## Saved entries
· · · · ·

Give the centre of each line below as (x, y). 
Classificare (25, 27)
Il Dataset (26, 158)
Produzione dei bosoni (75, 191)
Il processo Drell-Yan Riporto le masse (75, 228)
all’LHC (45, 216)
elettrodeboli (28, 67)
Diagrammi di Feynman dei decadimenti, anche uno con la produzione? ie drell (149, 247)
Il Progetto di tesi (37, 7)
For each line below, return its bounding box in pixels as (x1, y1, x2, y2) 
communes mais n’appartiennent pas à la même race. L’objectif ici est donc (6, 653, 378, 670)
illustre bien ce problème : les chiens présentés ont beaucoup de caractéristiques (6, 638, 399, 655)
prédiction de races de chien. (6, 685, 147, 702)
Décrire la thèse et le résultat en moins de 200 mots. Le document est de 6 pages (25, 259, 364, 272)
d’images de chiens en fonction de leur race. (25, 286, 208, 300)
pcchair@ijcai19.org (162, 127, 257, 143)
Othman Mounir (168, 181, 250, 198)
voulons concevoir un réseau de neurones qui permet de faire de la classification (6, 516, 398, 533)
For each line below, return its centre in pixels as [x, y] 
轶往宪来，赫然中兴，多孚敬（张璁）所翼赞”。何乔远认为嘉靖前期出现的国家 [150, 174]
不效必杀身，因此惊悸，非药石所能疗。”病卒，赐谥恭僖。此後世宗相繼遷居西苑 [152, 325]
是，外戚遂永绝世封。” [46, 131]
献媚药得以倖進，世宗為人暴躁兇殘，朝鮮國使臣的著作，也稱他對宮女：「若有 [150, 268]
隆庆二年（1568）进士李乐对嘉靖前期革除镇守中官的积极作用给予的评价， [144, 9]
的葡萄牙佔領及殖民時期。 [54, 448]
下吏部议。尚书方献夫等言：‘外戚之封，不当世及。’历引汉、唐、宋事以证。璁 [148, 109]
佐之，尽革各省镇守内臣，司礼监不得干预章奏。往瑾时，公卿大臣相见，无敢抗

· · · · ·

## Problem to solve
Repeat exactly, and only, the lines of the records above, starting with the line that contains "Décrire la thèse" and ending with the final line, both included.

## Output
Décrire la thèse et le résultat en moins de 200 mots. Le document est de 6 pages (25, 259, 364, 272)
d’images de chiens en fonction de leur race. (25, 286, 208, 300)
pcchair@ijcai19.org (162, 127, 257, 143)
Othman Mounir (168, 181, 250, 198)
voulons concevoir un réseau de neurones qui permet de faire de la classification (6, 516, 398, 533)
For each line below, return its centre in pixels as [x, y] 
轶往宪来，赫然中兴，多孚敬（张璁）所翼赞”。何乔远认为嘉靖前期出现的国家 [150, 174]
不效必杀身，因此惊悸，非药石所能疗。”病卒，赐谥恭僖。此後世宗相繼遷居西苑 [152, 325]
是，外戚遂永绝世封。” [46, 131]
献媚药得以倖進，世宗為人暴躁兇殘，朝鮮國使臣的著作，也稱他對宮女：「若有 [150, 268]
隆庆二年（1568）进士李乐对嘉靖前期革除镇守中官的积极作用给予的评价， [144, 9]
的葡萄牙佔領及殖民時期。 [54, 448]
下吏部议。尚书方献夫等言：‘外戚之封，不当世及。’历引汉、唐、宋事以证。璁 [148, 109]
佐之，尽革各省镇守内臣，司礼监不得干预章奏。往瑾时，公卿大臣相见，无敢抗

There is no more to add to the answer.